Das Café war den ganzen Tag brechend voll. Meine Füße tun weh und ich bin müde. Am liebsten würde ich hier und jetzt einschlafen aber das geht schlecht. Bei Kevin wäre das wahrscheinlich nicht mal ein großes Problem aber Jasmin würde mich umbringen. Ich drehe das geöffnet Schild um und binde meine Schürze ab. „Danke", murmelt sie als ich das Portmonee auf den Tresen lege. Ich glaube fast, dass ich mich verhört habe. Jasmin sagt nicht „Danke", das tut sie nie. Wer ist das und was hat er mit meiner Chefin gemacht. Etwas Perplex sehe ich sie an. „Alleine hätte ich das heute nicht geschafft und jetzt wo Kevin krank im Bett liegt, hätte er mir auch nicht helfen können." Sie lächelt zaghaft und reicht mir meinen Teil der Trinkgelder. Ich stecke das Geld ein. „Ist doch kein Problem, das ist mein Job." Ich lächle zurück und nehme meine Sachen vom Haken. Es ist bereits dunkel draußen und ich muss den ganzen weg alleine laufen.

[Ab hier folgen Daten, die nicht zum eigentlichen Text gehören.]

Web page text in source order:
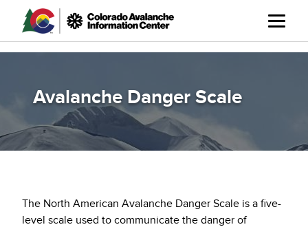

„Ich kann dich mit nehmen, wenn du magst?" Bietet sie mir an und zieht die Augenbrauen nach oben. Ich lächle. „Das ist nett aber mach dir keine Umstände, ich hab's ja nicht weit." Jasmin plötzliche Nettigkeit ist mir suspekt. Ich will mich in nichts stürzen, dass ich später bereuen könnte. Deswegen lehne ich ihr Angebot ab und stapfe in den Schnee. Zurzeit schneit es fast anhaltend. Würde mich nicht wundern, wenn die Straßen bald komplett zu sind. Ich stopfe mir die Kopfhörer in die Ohren und vergrabe meine Hände wieder in den Taschen meines Mantels. Die Musik lenkt mich von der Tatsache ab, dass ich es nicht mag alleine unterwegs zu sein, wenn es dunkel ist. Mein Blick liegt auf meinen Stiefeln, die im tiefen Schnee versinken. An manchen stellen hat sich niemand dafür verantwortlich gefühlt den Schnee zu schippen weshalb man da fast darin versinkt.
Als ich Zuhause ankomme, atme ich erleichtert aus. Das beklemmende Gefühl, dass mich immer verfolgt, wenn ich im Dunkeln alleine unterwegs bin, fällt von mir ab. Stattdessen macht sich Wärme breit. Meine Wangen piksen dank der Temperatur Unterschiede einen Moment. Kaum das ich meine Sachen ausgezogen habe, beginnt mein Handy zu klingeln. Es ist Miri. Verwundert sehe ich auf mein Telefon. Wir haben seit dem Essen mit Dylan nicht mehr miteinander geredet. Irgendwie waren wir beide sauer aufeinander. Ich mehr auf mich als auf sie.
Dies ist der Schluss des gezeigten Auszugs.